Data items
:::
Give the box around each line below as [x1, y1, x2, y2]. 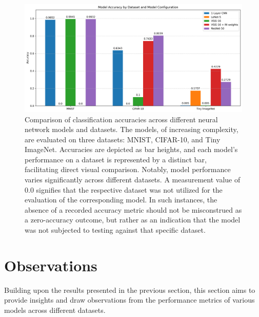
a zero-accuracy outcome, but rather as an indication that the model [25, 214, 241, 225]
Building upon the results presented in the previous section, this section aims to [4, 284, 255, 295]
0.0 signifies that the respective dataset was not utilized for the [25, 184, 223, 195]
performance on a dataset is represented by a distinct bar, [25, 154, 207, 164]
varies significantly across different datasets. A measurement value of [25, 174, 241, 185]
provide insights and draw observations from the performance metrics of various [4, 294, 255, 305]
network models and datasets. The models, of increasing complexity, [25, 124, 238, 135]
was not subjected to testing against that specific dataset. [25, 225, 206, 235]
:::
◆ Exercise description
The expected output is the lines from the one holding "provide insights and" through the last line of the data, exactly as they appear, with nothing before or after.

◆ Answer for the task
provide insights and draw observations from the performance metrics of various [4, 294, 255, 305]
network models and datasets. The models, of increasing complexity, [25, 124, 238, 135]
was not subjected to testing against that specific dataset. [25, 225, 206, 235]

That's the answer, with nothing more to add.